Elle est l’autrice de deux romans parus chez Stock (Son absence, 2008 et En règle avec la nuit, 2010). En 2013, Actes Sud publie son récit polyphonique Jérusalem, portrait. En avril 2015, paraît son nouveau roman, Les idées noires.
Elle revient ensuite au récit littéraire avec le très impressionnant De l'ardeur (Histoire de Razan Zaitouneh, avocate syrienne), qui lui vaut le prix Renaudot Essai 2017. Elle retrace l'histoire de Razan Zaitouneh, dissidente syrienne enlevée en 2013, en même temps que Samira Khalil, l'épouse de Yassin al-Haj Saleh.
Avec Par une espèce de miracle, elle accompagne dans l'exil celui qui devient sous nos yeux un ami et prolonge le geste qui fait de l'écriture le lieu de son engagement.
Elle est également l'autrice, chez Actes Sud junior, de deux romans pour "ado" : La Vie étonnante d’Ellis Spencer et Nous sommes tout un monde.

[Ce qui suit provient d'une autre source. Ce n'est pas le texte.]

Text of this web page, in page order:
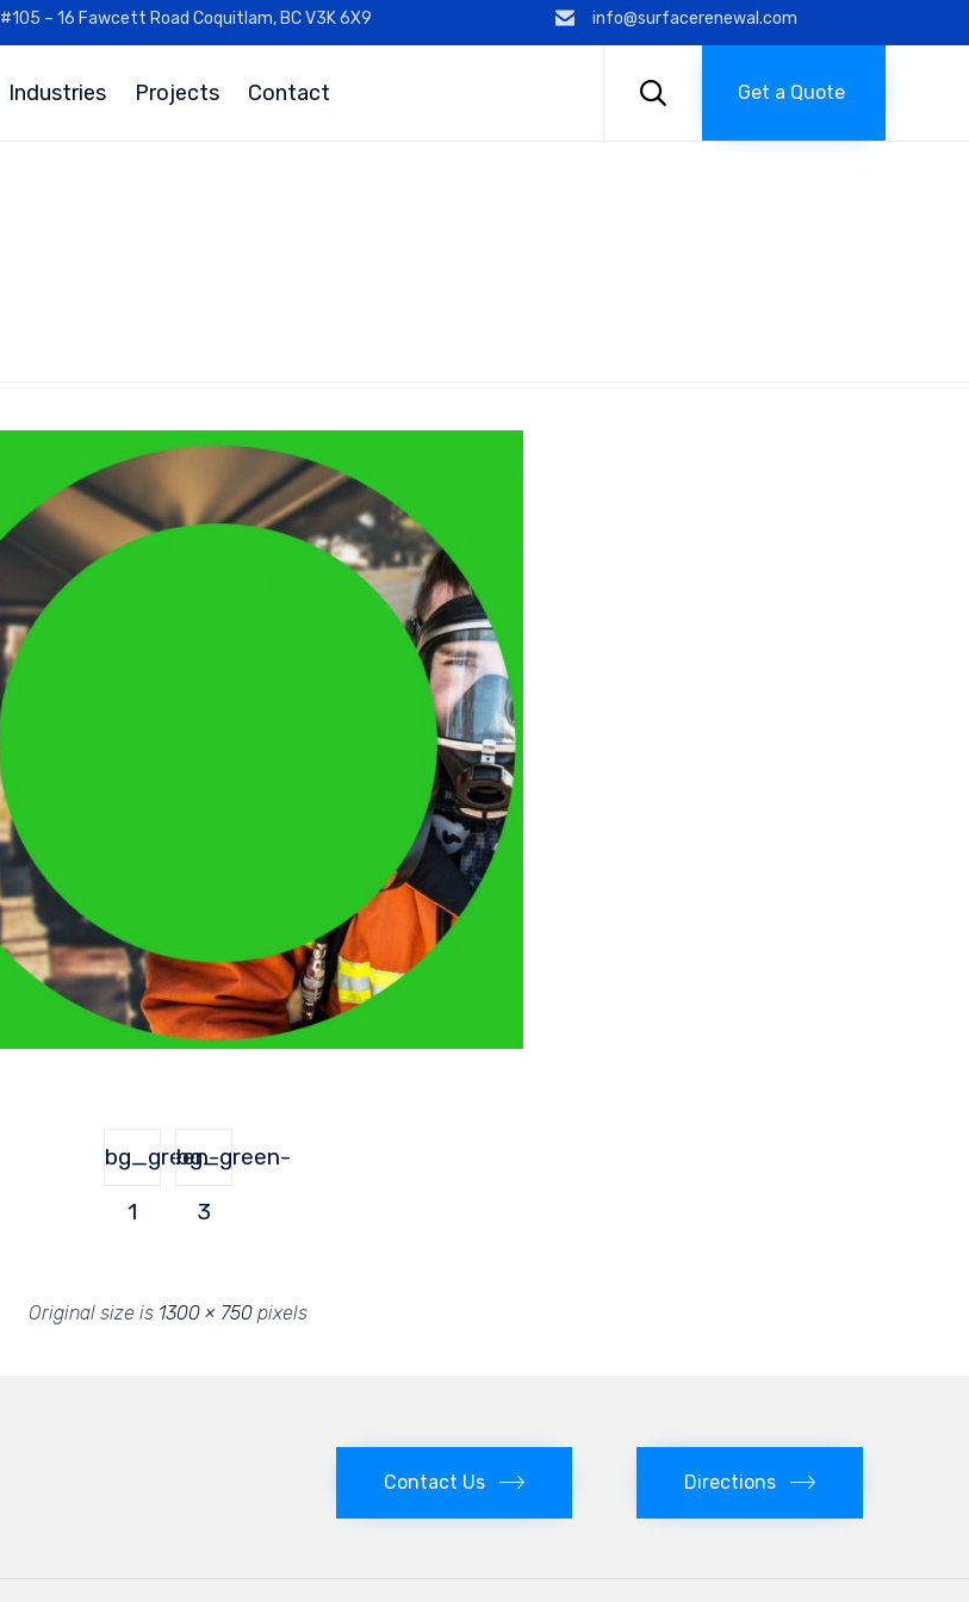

JEANNE DETALLANTE a collaboré avec Vogue, The New Yorker, The New York Times, Vanity Fair, XXI ou encore les marques Sisheido, Carven, Prada et Miu Miu. Chez Actes Sud jeunnesse elle a notamment illustré le Cabinet de curiosités récompensé à la Foire de Bologne 2015 (mention catégorie Non Fiction), Paloma et le vaste monde, La Vie en architecture Entre deux infinis et Joan Baez dit "non à l'injustice".